On 07/09/2016 02:14 PM, Marcin Sura wrote:
Hi,
Friend of mine asked me about evaluation of XFS for their purposes. Currently
I don't have physical access to their system, but here are the info I've got
so far:
SAN:
- physical storage is from FSC array, thin provisioned raid 6 volume,
- volumes are 100TB+ in size
- there are SSD disks in the array, which potentially can be used for journal
- storage is connected to the host via 10GbE iSCSI
Host:
- They are using CentOS 6.5, with stock kernel 2.6.32-*
- System uses all default values, no optimization has beed done
- OS installed on SSD
- Don't know exact details of CPU, but I assume some recent multicore CPU
- Don't know amount of RAM installed, I assume 32GB+
NFS:
- they are exporting filesystem via NFS to 10-20 clients (services), some VMs,
some bare metal
- clients are connected via 1GbE or 10GbE links
Workload:
- they are storing tens or hundreds of millions of small files
- files are not in single directory
- files are undek 1K, usually 200 - 500 bytes
- I assume, that some NFS clients constantly write files
- some NFS clients initiates massive reads, millions of random files
- those reads are on demand, but during peak hours there can be many of such
requests
So far they were using Ext4, after some basic test they observed 40%
improvement in application counters. But I'm afraid that those tests were done
in environment not even close to the production (not so big size of
filesystem, not so much files).
I want to ask you what would be best mkfs.xfs settings for such setup.

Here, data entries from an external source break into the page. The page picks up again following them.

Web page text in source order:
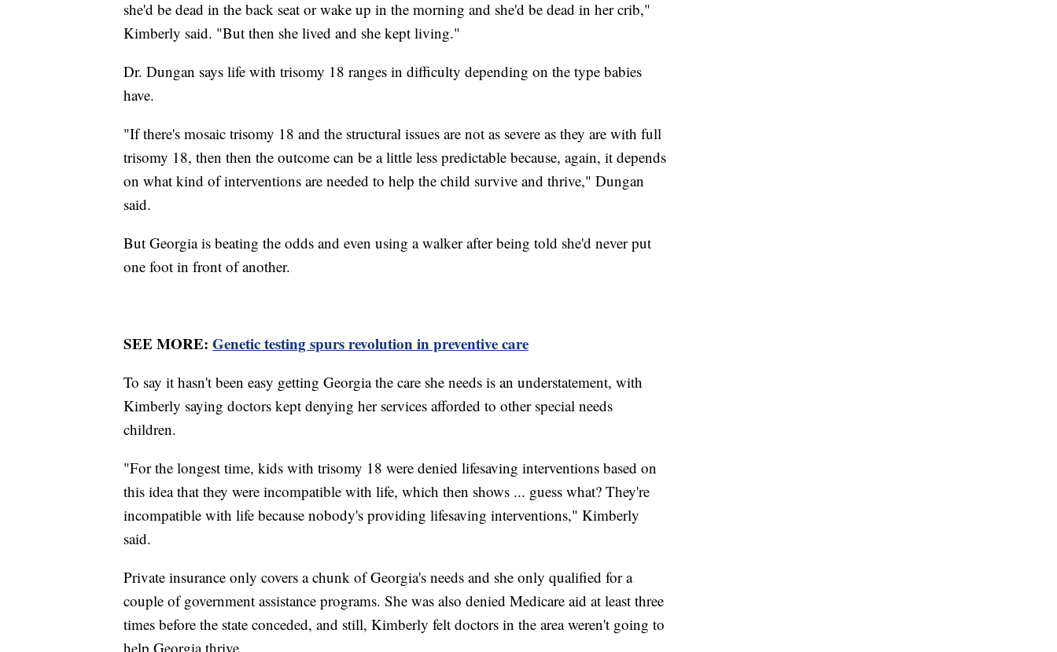
she'd be dead in the back seat or wake up in the morning and she'd be dead in her crib,"
Kimberly said. "But then she lived and she kept living."
Dr. Dungan says life with trisomy 18 ranges in difficulty depending on the type babies
have.
"If there's mosaic trisomy 18 and the structural issues are not as severe as they are with full
trisomy 18, then then the outcome can be a little less predictable because, again, it depends
on what kind of interventions are needed to help the child survive and thrive," Dungan
said.
But Georgia is beating the odds and even using a walker after being told she'd never put
one foot in front of another.
SEE MORE: Genetic testing spurs revolution in preventive care
To say it hasn't been easy getting Georgia the care she needs is an understatement, with
Kimberly saying doctors kept denying her services afforded to other special needs
children.
"For the longest time, kids with trisomy 18 were denied lifesaving interventions based on
this idea that they were incompatible with life, which then shows ... guess what? They're
incompatible with life because nobody's providing lifesaving interventions," Kimberly
said.
Private insurance only covers a chunk of Georgia's needs and she only qualified for a
couple of government assistance programs. She was also denied Medicare aid at least three
times before the state conceded, and still, Kimberly felt doctors in the area weren't going to
help Georgia thrive.
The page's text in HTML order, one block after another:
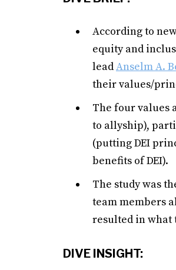
According to
equity and
leadAnselm A.
their values/
The four values
to allyship),
(putting DEI
benefits of DEI).
The study was
team members
resulted in what
DIVE INSIGHT:
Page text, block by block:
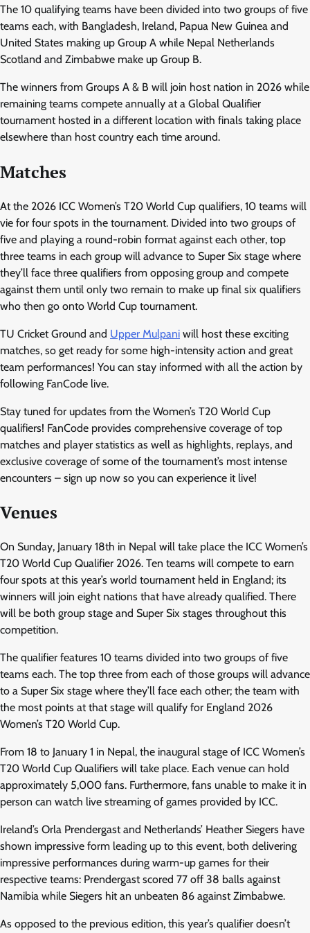
The 10 qualifying teams have been divided into two groups of five
teams each, with Bangladesh, Ireland, Papua New Guinea and
United States making up Group A while Nepal Netherlands
Scotland and Zimbabwe make up Group B.
The winners from Groups A & B will join host nation in 2026 while
remaining teams compete annually at a Global Qualifier
tournament hosted in a different location with finals taking place
elsewhere than host country each time around.
Matches
At the 2026 ICC Women’s T20 World Cup qualifiers, 10 teams will
vie for four spots in the tournament. Divided into two groups of
five and playing a round-robin format against each other, top
three teams in each group will advance to Super Six stage where
they’ll face three qualifiers from opposing group and compete
against them until only two remain to make up final six qualifiers
who then go onto World Cup tournament.
TU Cricket Ground and Upper Mulpani will host these exciting
matches, so get ready for some high-intensity action and great
team performances! You can stay informed with all the action by
following FanCode live.
Stay tuned for updates from the Women’s T20 World Cup
qualifiers! FanCode provides comprehensive coverage of top
matches and player statistics as well as highlights, replays, and
exclusive coverage of some of the tournament’s most intense
encounters – sign up now so you can experience it live!
Venues
On Sunday, January 18th in Nepal will take place the ICC Women’s
T20 World Cup Qualifier 2026. Ten teams will compete to earn
four spots at this year’s world tournament held in England; its
winners will join eight nations that have already qualified. There
will be both group stage and Super Six stages throughout this
competition.
The qualifier features 10 teams divided into two groups of five
teams each. The top three from each of those groups will advance
to a Super Six stage where they’ll face each other; the team with
the most points at that stage will qualify for England 2026
Women’s T20 World Cup.
From 18 to January 1 in Nepal, the inaugural stage of ICC Women’s
T20 World Cup Qualifiers will take place. Each venue can hold
approximately 5,000 fans. Furthermore, fans unable to make it in
person can watch live streaming of games provided by ICC.
Ireland’s Orla Prendergast and Netherlands’ Heather Siegers have
shown impressive form leading up to this event, both delivering
impressive performances during warm-up games for their
respective teams: Prendergast scored 77 off 38 balls against
Namibia while Siegers hit an unbeaten 86 against Zimbabwe.
As opposed to the previous edition, this year’s qualifier doesn’t
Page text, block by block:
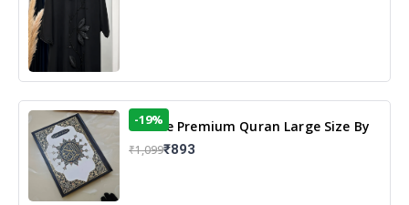
13 Line Premium Quran Large Size By
Yusufi Publishers
-19%
₹1,099₹893
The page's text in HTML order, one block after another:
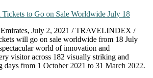
July 2, 2021 / TRAVELINDEX /
will go on sale worldwide from 18 July
world of innovation and
visitor across 182 visually striking and
days from 1 October 2021 to 31 March 2022.
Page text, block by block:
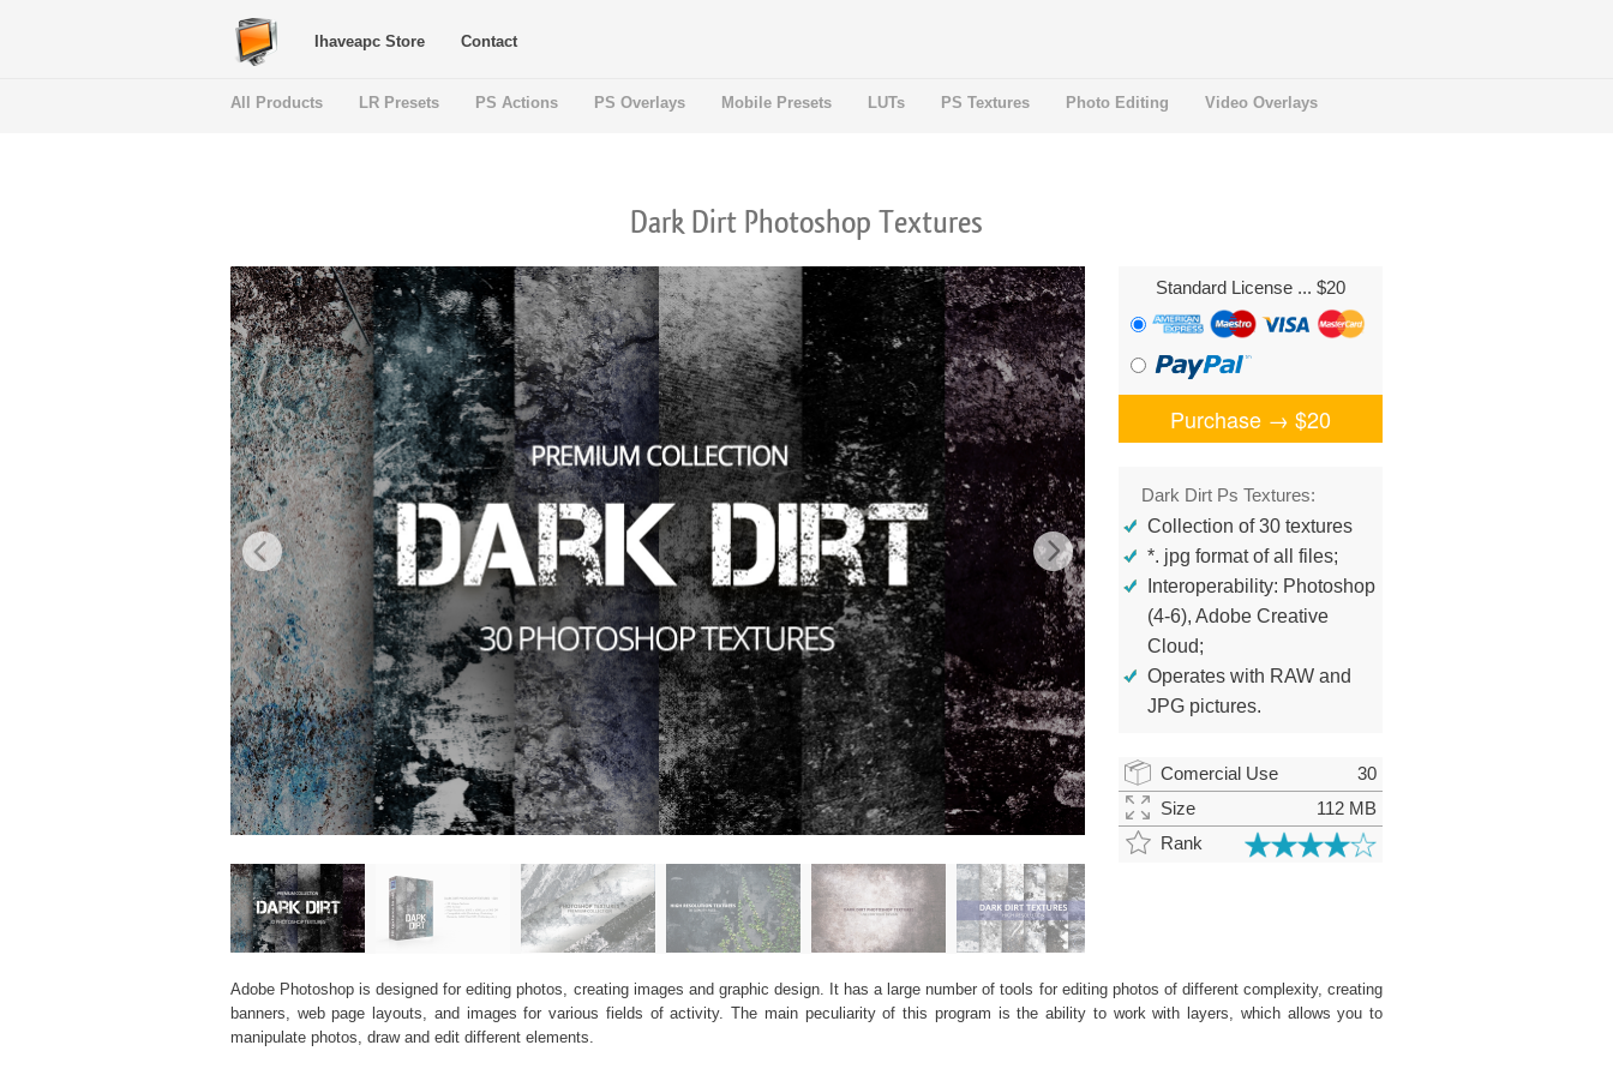
Ihaveapc Store Contact
All Products LR Presets PS Actions PS Overlays Mobile Presets LUTs PS Textures Photo Editing Video Overlays
Dark Dirt Photoshop Textures
Standard License ... $20
Purchase →$20
Dark Dirt Ps Textures:
Collection of 30 textures
*. jpg format of all files;
Interoperability: Photoshop
(4-6), Adobe Creative
Cloud;
Operates with RAW and
JPG pictures.
Comercial Use
30
Size
112 MB
Rank
Adobe Photoshop is designed for editing photos, creating images and graphic design. It has a large number of tools for editing photos of different complexity, creating
banners, web page layouts, and images for various fields of activity. The main peculiarity of this program is the ability to work with layers, which allows you to
manipulate photos, draw and edit different elements.
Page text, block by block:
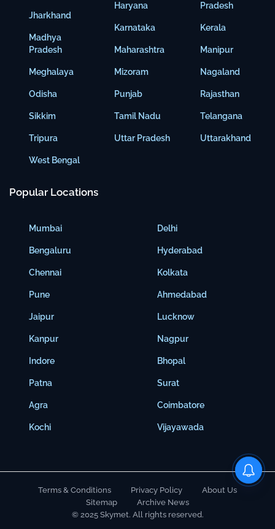
Jharkhand
Madhya
Pradesh
Meghalaya
Odisha
Sikkim
Tripura
West Bengal
Haryana
Karnataka
Maharashtra
Mizoram
Punjab
Tamil Nadu
Uttar Pradesh
Pradesh
Kerala
Manipur
Nagaland
Rajasthan
Telangana
Uttarakhand
Popular Locations
Mumbai
Bengaluru
Chennai
Pune
Jaipur
Kanpur
Indore
Patna
Agra
Kochi
Delhi
Hyderabad
Kolkata
Ahmedabad
Lucknow
Nagpur
Bhopal
Surat
Coimbatore
Vijayawada
Terms & Conditions Privacy Policy
About Us
Sitemap
Archive News
© 2025 Skymet. All rights reserved.

I assume, that they should use inode64 mount option for such large filesystem
with that amount of files, but I'm a bit worried about compatibility with NFS
(default shipped with CentOS 6.5). I think inode32 is totally out of scope here.
Any other hints for setting this stuff up?
Probably some recent OS/kernel would also help a lot, right?
Also, do you know any benchmark which can be used to simulate such workload?
I've googled a lot, but there is quite short list of multi-threaded, small
files oriented benchmarks. To be honest, I've found only
https://github.com/bengland2/smallfile to be close to what I need. Any other
alternatives?
BR
Marcin
I think that is a good test to explore - Ben wrote that for exactly this kind of
workload.
For a single system (i.e., performance a single NFS client or local file
system), you could also test using fs_mark.